Erst am späten Nachmittag ist Dr. Patolak zurück auf der Station. Schwester Gerda hat alles im Blick. „Sie vergessen es nicht: Zimmer 14? Frau Buchholz wartet sehnsüchtig auf Sie. Ich weiß schon: die Jugendliebe Ihres Großvaters. Sie ist ganz aus dem Häuschen. Das bringt sie auf andere Gedanken.“

„Hab’ ich auf dem Schirm, aber heute?“ Er schüttelt den Kopf. „Das wird nichts mehr. Morgen ist auch noch ein Tag.“

„Frau Buchholz wartet schon. Nur kurz. Es muss ja nicht lange sein.“

Dr. Patolak sieht ihren bittenden Blick.

„Frau Buchholz ist neugierig. Kurz, das wird bei ihr nicht gehen.“

„Neugierde ist eine Form von Interesse. Was soll daran schlimm sein? Frau Dr. Buchholz hat Ihnen bestimmt einiges zu erzählen. Wenn jemand nach Ihnen fragt, dann weiß ich, wo Sie sind.“

„Mir bleibt wohl nichts anderes übrig, ich tu ja immer was Sie sagen, Schwester Gerda.“

„So, Frau Buchholz, Puls und Blutdruck in Ordnung. Kommen wir zum Eigentlichen: Papenburg.“

Frau Buchholz strahlt. „Fahren Sie ab und zu noch mal hin?“

„Ja schon, im Moment sogar öfter; so weit ist es ja nicht. Ernst ist nicht da und der Nachbar auch nicht. Von Zeit zu Zeit mal nach dem Rechten sehen, Rasen mähen und seinen prächtigen Rhododendron gießen. Es hat ja so lange nicht geregnet.“

„Ist es noch dasselbe Haus?“

„Dasselbe kleine Haus am Ende der Vosswiek mit dem Moor dahinter, ein Kleinod im wahrsten Sinne des Wortes.“

„Und wo ist Ernst?“

„Ernst? Ernst, der ist gerade in Spanien.“

„Jetzt, im Sommer?
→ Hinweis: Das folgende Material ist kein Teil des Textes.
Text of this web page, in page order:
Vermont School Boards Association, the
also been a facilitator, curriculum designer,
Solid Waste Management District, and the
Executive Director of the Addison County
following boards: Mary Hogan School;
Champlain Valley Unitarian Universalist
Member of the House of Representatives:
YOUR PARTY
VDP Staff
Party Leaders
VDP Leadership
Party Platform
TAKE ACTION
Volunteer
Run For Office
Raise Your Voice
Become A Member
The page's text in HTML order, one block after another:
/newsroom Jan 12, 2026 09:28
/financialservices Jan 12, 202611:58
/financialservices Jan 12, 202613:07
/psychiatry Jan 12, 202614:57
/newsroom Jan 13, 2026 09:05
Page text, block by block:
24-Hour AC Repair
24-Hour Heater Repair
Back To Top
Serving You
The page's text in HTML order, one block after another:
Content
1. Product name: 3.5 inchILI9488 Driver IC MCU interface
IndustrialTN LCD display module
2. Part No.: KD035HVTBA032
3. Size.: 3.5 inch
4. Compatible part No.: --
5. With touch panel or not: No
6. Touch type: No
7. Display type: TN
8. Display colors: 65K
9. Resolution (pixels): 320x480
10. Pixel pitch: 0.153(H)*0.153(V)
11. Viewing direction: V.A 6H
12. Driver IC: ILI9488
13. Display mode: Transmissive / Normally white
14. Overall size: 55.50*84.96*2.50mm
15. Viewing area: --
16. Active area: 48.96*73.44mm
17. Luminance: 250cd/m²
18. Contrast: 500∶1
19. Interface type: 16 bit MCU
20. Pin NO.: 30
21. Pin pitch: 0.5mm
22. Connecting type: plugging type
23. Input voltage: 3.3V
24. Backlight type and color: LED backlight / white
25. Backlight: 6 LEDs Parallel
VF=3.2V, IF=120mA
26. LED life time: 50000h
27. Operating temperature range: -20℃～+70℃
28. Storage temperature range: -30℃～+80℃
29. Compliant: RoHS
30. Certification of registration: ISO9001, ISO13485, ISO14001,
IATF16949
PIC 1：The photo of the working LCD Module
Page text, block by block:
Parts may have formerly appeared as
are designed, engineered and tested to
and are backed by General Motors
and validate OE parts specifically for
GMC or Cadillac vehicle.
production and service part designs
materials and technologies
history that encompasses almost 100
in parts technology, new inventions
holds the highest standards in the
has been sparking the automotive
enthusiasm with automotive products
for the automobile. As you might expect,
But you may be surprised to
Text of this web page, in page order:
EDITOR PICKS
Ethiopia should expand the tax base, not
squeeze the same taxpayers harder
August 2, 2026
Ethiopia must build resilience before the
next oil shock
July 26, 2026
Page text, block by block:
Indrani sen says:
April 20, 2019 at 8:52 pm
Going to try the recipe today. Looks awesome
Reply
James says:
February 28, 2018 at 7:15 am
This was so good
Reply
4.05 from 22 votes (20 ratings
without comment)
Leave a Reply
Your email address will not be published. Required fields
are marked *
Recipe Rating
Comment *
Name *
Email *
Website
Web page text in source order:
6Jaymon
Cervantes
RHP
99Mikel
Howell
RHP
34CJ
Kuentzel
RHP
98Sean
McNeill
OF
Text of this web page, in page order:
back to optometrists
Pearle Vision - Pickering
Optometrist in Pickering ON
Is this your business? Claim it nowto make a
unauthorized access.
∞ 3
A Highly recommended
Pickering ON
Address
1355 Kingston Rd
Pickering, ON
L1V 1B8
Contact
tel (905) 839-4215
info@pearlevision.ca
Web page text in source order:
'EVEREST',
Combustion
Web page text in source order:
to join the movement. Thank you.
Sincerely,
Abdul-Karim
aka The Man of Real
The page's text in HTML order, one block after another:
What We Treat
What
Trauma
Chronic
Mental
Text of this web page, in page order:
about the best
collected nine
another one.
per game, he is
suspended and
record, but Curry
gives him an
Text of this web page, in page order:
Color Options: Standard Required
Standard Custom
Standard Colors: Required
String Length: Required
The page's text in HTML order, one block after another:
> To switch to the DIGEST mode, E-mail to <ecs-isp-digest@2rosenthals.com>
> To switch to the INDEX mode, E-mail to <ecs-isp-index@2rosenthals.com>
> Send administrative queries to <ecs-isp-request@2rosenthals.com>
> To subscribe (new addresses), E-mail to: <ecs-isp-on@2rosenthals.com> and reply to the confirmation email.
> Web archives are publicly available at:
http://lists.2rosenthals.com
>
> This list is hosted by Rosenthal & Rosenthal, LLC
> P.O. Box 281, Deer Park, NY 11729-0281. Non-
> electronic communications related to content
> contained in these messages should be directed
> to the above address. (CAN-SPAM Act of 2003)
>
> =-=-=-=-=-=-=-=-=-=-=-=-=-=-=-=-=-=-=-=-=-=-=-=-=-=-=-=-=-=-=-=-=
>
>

Alle Rentner fliegen doch in der kalten Jahreszeit nach Spanien.“

„Ernst ist ja nicht zum Spaß da. Er bildet Jugendliche aus, ehrenamtlich in einem Camp der Senior Experten oder so.“

Frau Buchholz nickt anerkennend.

„Wie lange haben Sie in Papenburg gewohnt?“, fragt er.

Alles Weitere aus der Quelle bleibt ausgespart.